# OpenWork UI evals

Human-readable scenarios that an LLM (or a person) can replay against a live
OpenWork instance to verify end-to-end behavior of the UI.

Each eval is:
- A short list of steps written in plain English.
- An **expected outcome** with observable signals.
- The most useful Chrome DevTools MCP calls to drive it.

They are not unit tests. They intentionally exercise the running stack
(OpenCode + OpenWork server + React UI) so regressions in wiring — not just
types — get caught.

## How to run

1. Start the Docker dev stack:
   ```bash
   packaging/docker/dev-up.sh
   ```
   Use the printed web URL (e.g. `http://localhost:50423`).

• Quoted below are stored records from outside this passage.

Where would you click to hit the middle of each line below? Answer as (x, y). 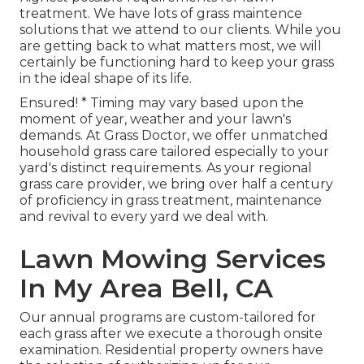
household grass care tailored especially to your (174, 152)
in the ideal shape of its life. (106, 79)
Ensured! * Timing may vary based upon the (162, 103)
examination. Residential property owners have (171, 350)
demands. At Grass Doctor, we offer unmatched (174, 136)
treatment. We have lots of (108, 14)
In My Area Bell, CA (146, 288)
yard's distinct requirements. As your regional (166, 168)
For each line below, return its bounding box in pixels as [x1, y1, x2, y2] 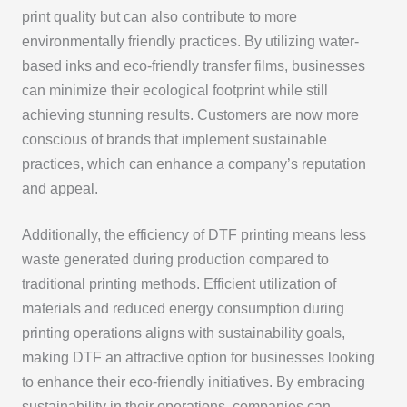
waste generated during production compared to [21, 252, 329, 268]
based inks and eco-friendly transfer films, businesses [21, 57, 365, 74]
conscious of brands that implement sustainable [21, 131, 327, 147]
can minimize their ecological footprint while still [21, 82, 328, 98]
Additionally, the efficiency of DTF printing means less [21, 227, 366, 243]
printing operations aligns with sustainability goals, [21, 325, 345, 342]
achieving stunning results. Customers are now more [21, 106, 359, 123]
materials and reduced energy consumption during [21, 301, 344, 317]
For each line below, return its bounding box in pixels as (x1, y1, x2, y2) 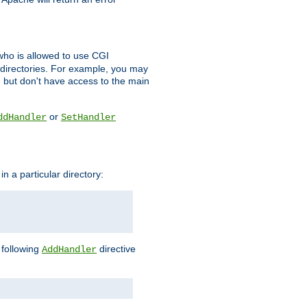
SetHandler (61, 112, 116, 123)
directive (97, 243, 136, 254)
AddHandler (42, 243, 97, 255)
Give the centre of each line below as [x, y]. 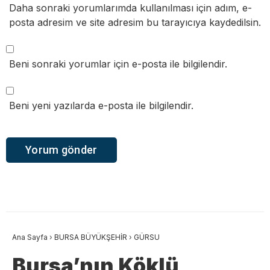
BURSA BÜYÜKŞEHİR [91, 237]
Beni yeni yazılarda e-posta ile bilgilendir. [101, 106]
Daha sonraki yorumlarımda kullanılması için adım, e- [130, 8]
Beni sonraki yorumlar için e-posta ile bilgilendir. [118, 64]
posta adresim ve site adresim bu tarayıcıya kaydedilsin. [135, 23]
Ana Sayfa [30, 237]
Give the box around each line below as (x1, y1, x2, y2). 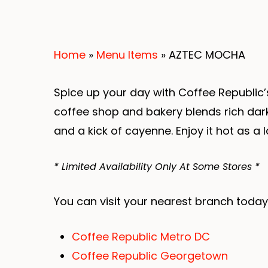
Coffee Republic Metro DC (72, 229, 213, 244)
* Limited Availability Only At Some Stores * (54, 160, 260, 173)
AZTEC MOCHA (169, 47, 245, 62)
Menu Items (96, 47, 158, 62)
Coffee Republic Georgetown (72, 248, 231, 263)

The port is
   random; never hard-code `5173`/`8787`.

2. Pick a runner:
   - **Chrome DevTools MCP** (recommended). The tool names referenced in each
     flow are the `chrome-devtools_*` tools from the Chrome DevTools MCP
     server. Open the printed web URL in a fresh page via
     `chrome-devtools_new_page` and drive from there.
   - **Manual browser** — open the URL and follow the step lists by hand.

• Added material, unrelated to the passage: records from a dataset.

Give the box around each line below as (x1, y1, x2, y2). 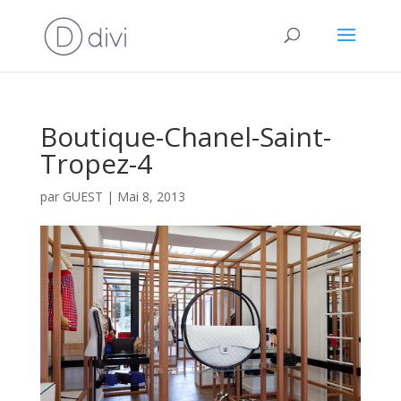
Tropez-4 (39, 145, 152, 182)
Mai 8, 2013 (116, 188, 185, 205)
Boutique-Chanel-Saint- (39, 118, 331, 155)

3. Walk each eval top-to-bottom. Only mark ✅ when every expected signal is
   visible. Capture a screenshot with `chrome-devtools_take_screenshot` if you
   want evidence.

4. Stop the stack with the exact `docker compose -p openwork-dev-... down`
   line printed by `dev-up.sh`.

## Conventions

- Selectors in the steps are descriptive, not CSS. Resolve them via
  `chrome-devtools_take_snapshot` and click by `uid`.
- When asked to "wait for X", use `chrome-devtools_wait_for` with the exact
  visible text. Keep the text short and unique.
- If a step expects a connected provider and the stack shows none, note it
  as an environment limitation, not an eval failure.

## Files

- [`react-session-flows.md`](./react-session-flows.md) — the 9 core
  session/settings flows verified during the React port cutover.